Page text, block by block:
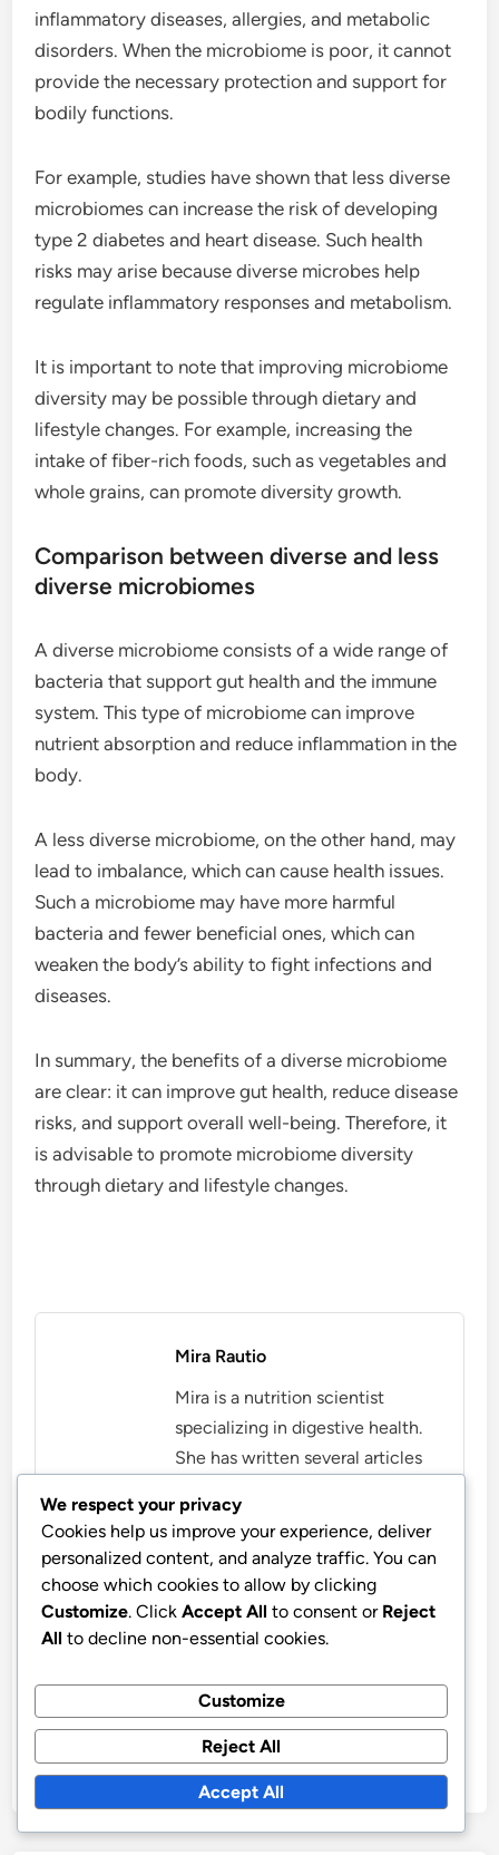
inflammatory diseases, allergies, and metabolic
disorders. When the microbiome is poor, it cannot
provide the necessary protection and support for
bodily functions.
For example, studies have shown that less diverse
microbiomes can increase the risk of developing
type 2 diabetes and heart disease. Such health
risks may arise because diverse microbes help
regulate inflammatory responses and metabolism.
It is important to note that improving microbiome
diversity may be possible through dietary and
lifestyle changes. For example, increasing the
intake of fiber-rich foods, such as vegetables and
whole grains, can promote diversity growth.
Comparison between diverse and less
diverse microbiomes
A diverse microbiome consists of a wide range of
bacteria that support gut health and the immune
system. This type of microbiome can improve
nutrient absorption and reduce inflammation in the
body.
A less diverse microbiome, on the other hand, may
lead to imbalance, which can cause health issues.
Such a microbiome may have more harmful
bacteria and fewer beneficial ones, which can
weaken the body’s ability to fight infections and
diseases.
In summary, the benefits of a diverse microbiome
are clear: it can improve gut health, reduce disease
risks, and support overall well-being. Therefore, it
is advisable to promote microbiome diversity
through dietary and lifestyle changes.
Mira Rautio
Mira is a nutrition scientist
specializing in digestive health.
She has written several articles
understand the importance of
digestion for well-being. Mira
believes that the right dietary
choices can enhance quality of
life and promote health.
More by Mira Rautio
We respect your privacy
Cookies help us improve your experience, deliver
personalized content, and analyze traffic. You can
choose which cookies to allow by clicking
Customize. Click Accept All to consent or Reject
All to decline non-essential cookies.
Customize
Reject All
Accept All
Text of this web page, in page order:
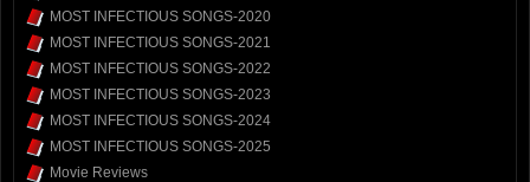
MOST INFECTIOUS SONGS-2020
MOST INFECTIOUS SONGS-2021
MOST INFECTIOUS SONGS-2022
MOST INFECTIOUS SONGS-2023
MOST INFECTIOUS SONGS-2024
MOST INFECTIOUS SONGS-2025
Movie Reviews
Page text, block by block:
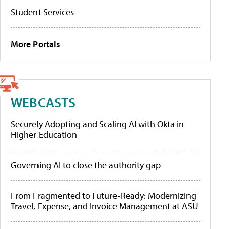
Student Services
More Portals
WEBCASTS
Securely Adopting and Scaling AI with Okta in
Higher Education
Governing AI to close the authority gap
From Fragmented to Future-Ready: Modernizing
Travel, Expense, and Invoice Management at ASU
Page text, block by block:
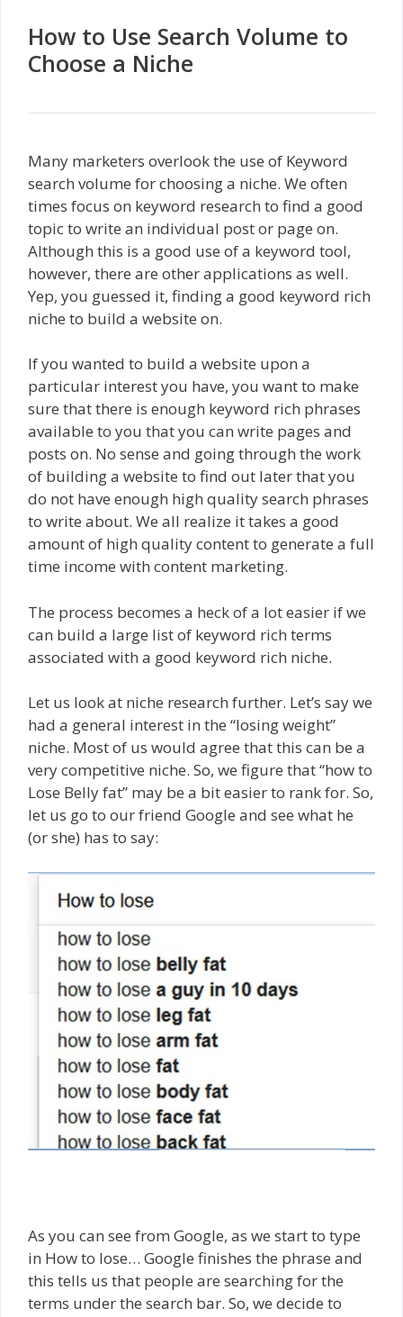
How to Use Search Volume to
Choose a Niche
Many marketers overlook the use of Keyword
search volume for choosing a niche. We often
times focus on keyword research to find a good
topic to write an individual post or page on.
Although this is a good use of a keyword tool,
however, there are other applications as well.
Yep, you guessed it, finding a good keyword rich
niche to build a website on.
If you wanted to build a website upon a
particular interest you have, you want to make
sure that there is enough keyword rich phrases
available to you that you can write pages and
posts on. No sense and going through the work
of building a website to find out later that you
do not have enough high quality search phrases
to write about. We all realize it takes a good
amount of high quality content to generate a full
time income with content marketing.
The process becomes a heck of a lot easier if we
can build a large list of keyword rich terms
associated with a good keyword rich niche.
Let us look at niche research further. Let’s say we
had a general interest in the “losing weight”
niche. Most of us would agree that this can be a
very competitive niche. So, we figure that “how to
Lose Belly fat” may be a bit easier to rank for. So,
let us go to our friend Google and see what he
(or she) has to say:
As you can see from Google, as we start to type
in How to lose… Google finishes the phrase and
this tells us that people are searching for the
terms under the search bar. So, we decide to

┄┄┄┄┄┄

Within the listing above, give again exactly every line from the line with "sure that there" through the line with "niche. Most of", both included, and no other line.

sure that there is enough keyword rich phrases
available to you that you can write pages and
posts on. No sense and going through the work
of building a website to find out later that you
do not have enough high quality search phrases
to write about. We all realize it takes a good
amount of high quality content to generate a full
time income with content marketing.
The process becomes a heck of a lot easier if we
can build a large list of keyword rich terms
associated with a good keyword rich niche.
Let us look at niche research further. Let’s say we
had a general interest in the “losing weight”
niche. Most of us would agree that this can be a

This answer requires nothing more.